WHAT IS NEEDED: Return, exactly and in full, the lines of the records below starting at the one with "5 августа премьер-министр" and ending at the one with "with electrical concerns", and no other lines.

[EXERCISE MATERIAL]

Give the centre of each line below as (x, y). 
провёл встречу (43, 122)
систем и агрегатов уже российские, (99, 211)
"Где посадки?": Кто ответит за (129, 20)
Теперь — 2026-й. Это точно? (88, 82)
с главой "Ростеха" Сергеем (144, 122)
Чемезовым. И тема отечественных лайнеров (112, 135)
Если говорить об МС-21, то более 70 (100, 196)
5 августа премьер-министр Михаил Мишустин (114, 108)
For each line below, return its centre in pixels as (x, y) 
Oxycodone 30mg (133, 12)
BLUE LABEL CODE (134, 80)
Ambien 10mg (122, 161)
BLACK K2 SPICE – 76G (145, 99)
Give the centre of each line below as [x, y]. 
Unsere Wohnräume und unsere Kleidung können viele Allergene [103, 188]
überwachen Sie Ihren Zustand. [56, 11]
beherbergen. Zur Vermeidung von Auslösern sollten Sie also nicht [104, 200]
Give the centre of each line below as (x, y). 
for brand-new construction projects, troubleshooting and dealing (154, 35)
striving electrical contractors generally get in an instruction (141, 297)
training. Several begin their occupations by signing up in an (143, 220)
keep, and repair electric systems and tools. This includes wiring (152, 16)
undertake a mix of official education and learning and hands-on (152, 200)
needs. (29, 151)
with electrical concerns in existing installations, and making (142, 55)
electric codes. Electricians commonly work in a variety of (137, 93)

[/EXERCISE MATERIAL]
[EXERCISE MATERIAL]

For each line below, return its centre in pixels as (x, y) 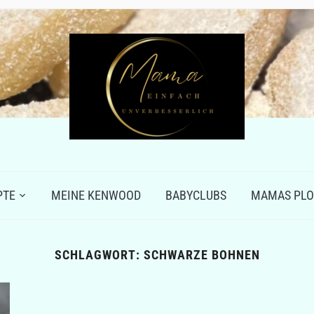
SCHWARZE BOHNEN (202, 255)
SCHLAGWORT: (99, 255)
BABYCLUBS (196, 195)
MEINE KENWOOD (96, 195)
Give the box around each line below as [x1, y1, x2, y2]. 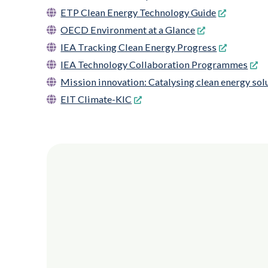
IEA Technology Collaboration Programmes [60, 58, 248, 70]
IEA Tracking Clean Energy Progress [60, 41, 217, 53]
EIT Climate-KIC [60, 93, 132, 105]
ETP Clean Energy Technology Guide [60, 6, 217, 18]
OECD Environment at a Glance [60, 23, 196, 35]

[/EXERCISE MATERIAL]

EXPECTED ANSWER:
5 августа премьер-министр Михаил Мишустин (114, 108)
For each line below, return its centre in pixels as (x, y) 
Oxycodone 30mg (133, 12)
BLUE LABEL CODE (134, 80)
Ambien 10mg (122, 161)
BLACK K2 SPICE – 76G (145, 99)
Give the centre of each line below as [x, y]. 
Unsere Wohnräume und unsere Kleidung können viele Allergene [103, 188]
überwachen Sie Ihren Zustand. [56, 11]
beherbergen. Zur Vermeidung von Auslösern sollten Sie also nicht [104, 200]
Give the centre of each line below as (x, y). 
for brand-new construction projects, troubleshooting and dealing (154, 35)
striving electrical contractors generally get in an instruction (141, 297)
training. Several begin their occupations by signing up in an (143, 220)
keep, and repair electric systems and tools. This includes wiring (152, 16)
undertake a mix of official education and learning and hands-on (152, 200)
needs. (29, 151)
with electrical concerns in existing installations, and making (142, 55)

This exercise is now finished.